En México, la libertad de expresión atraviesa un nuevo riesgo. Lo que antes se resolvía con presiones políticas, control mediático o publicidad oficial, hoy se perfecciona mediante un mecanismo más sofisticado y perverso: la judicialización de la censura. No sólo se trata de callar voces críticas con violencia o amenazas, sino de construir un entramado institucional que convierta la crítica en delito y criminaliza incluso los hechos comprobados.

Durante años, la conferencia matutina sirvió como escenario inquisitorial: un tribunal simbólico en el que se exhibía a periodistas, opositores o ciudadanos incómodos como enemigos de la nación; lo que comenzó como escarnio político se traslada a los tribunales, donde jueces y magistrados se erigen en inquisidores modernos. Así, lo que antes era condena mediática se transforma en sentencia judicial, revestida de una legalidad que disfraza la venganza política.

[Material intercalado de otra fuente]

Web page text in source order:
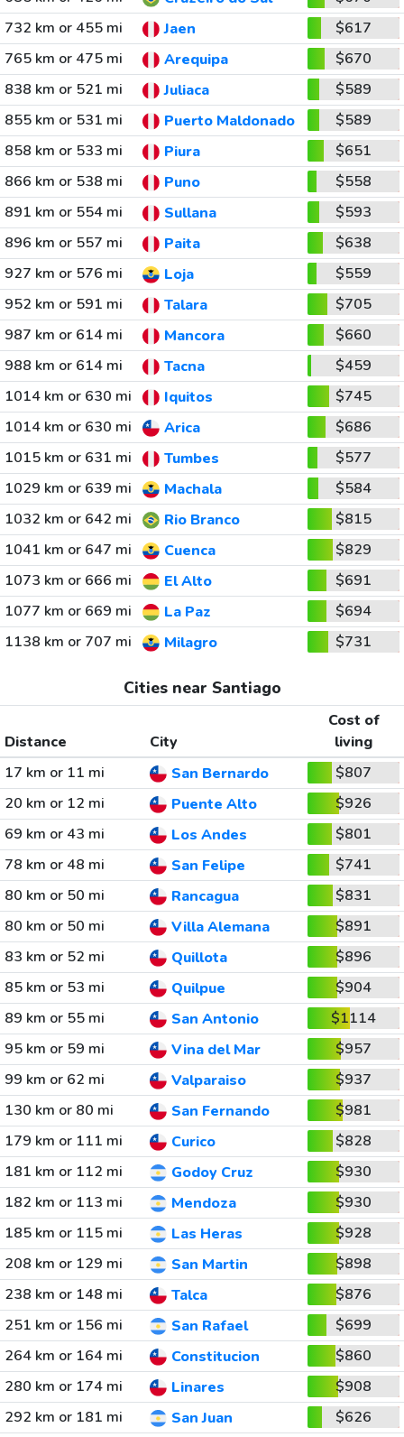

El fenómeno no se limita a periodistas. Si antes hablar del presidente, del Ejército o de la Virgen de Guadalupe era tabú, hoy cualquier ciudadano puede enfrentar una demanda judicial por la mera osadía de expresar hechos incómodos. Casos como Dato Protegido, las denuncias contra Abelina López o los desplantes de Fernández Noroña muestran cómo la frontera entre la opinión y la evidencia está siendo borrada: incluso pruebas de audio y video pueden ser desechadas y sus difusores perseguidos. Se cancela no solo la opinión, sino la realidad misma.

El discurso oficial insiste en que nunca antes se había hablado con tanta libertad, que los procesos judiciales buscan proteger la dignidad de funcionarios y que los asesinatos de periodistas son hechos aislados atribuibles al crimen organizado. Sin embargo, las cifras son devastadoras. México se mantiene entre los países más letales del mundo para ejercer el periodismo. Cada asesinato no solo silencia a una persona, sino que envía un mensaje de miedo al resto. Y el mismo crimen organizado que controla regiones enteras del territorio es parte del aparato represor de facto: desaparece madres buscadoras, ejecuta periodistas, elimina testigos incómodos.

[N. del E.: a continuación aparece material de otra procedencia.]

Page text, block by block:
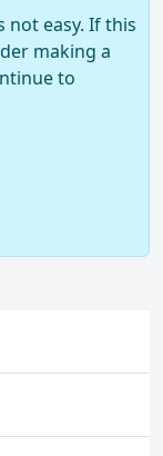
not easy. If this
making a
to

La democracia mexicana se degrada bajo el disfraz de legalidad. El Tribunal Electoral del Poder Judicial de la Federación, que avaló de un plumazo la sobrerrepresentación legislativa que Morena no ganó en las urnas, es ejemplo de una institucionalidad al servicio de la hegemonía oficial. Con ello se consolida una nueva forma de autoritarismo: no el que impone bayonetas, sino el que manipula leyes y tribunales para sancionar la crítica y premiar la obediencia.

Las implicaciones son muy graves. La ciudadanía percibe que disentir no solo es inútil, sino peligroso. Periodistas y particulares se autocensuran para evitar represalias judiciales o la violencia criminal. Cada sentencia fabricada, cada disculpa pública obligada, cada sanción disfrazada de justicia, es otra palada de tierra sobre la frágil democracia mexicana. En este escenario, callar ya no es neutralidad sino complicidad.

México corre el riesgo de convertirse en una democracia meramente formal: urnas cada tres o seis años, sí, pero sin libertad real de expresión ni garantías para quienes denuncian abusos. Una democracia donde la verdad es secuestrada por el poder político y cárteles que lo acompañan. Si el siglo pasado la censura se ejercía desde oficinas gubernamentales con tijeras sobre el papel periódico, hoy se aplica con sentencias, expedientes y togas que simulan imparcialidad.

¿Qué queda de la democracia si los hechos pueden ser cancelados, los críticos perseguidos y los ciudadanos asesinados? El silencio no nos protegerá. Normalizar el miedo y la autocensura equivale a legitimar la represión. Defender la libertad de expresión no es un lujo retórico, es la condición mínima para que México no se hunda en una dictadura con máscara democrática.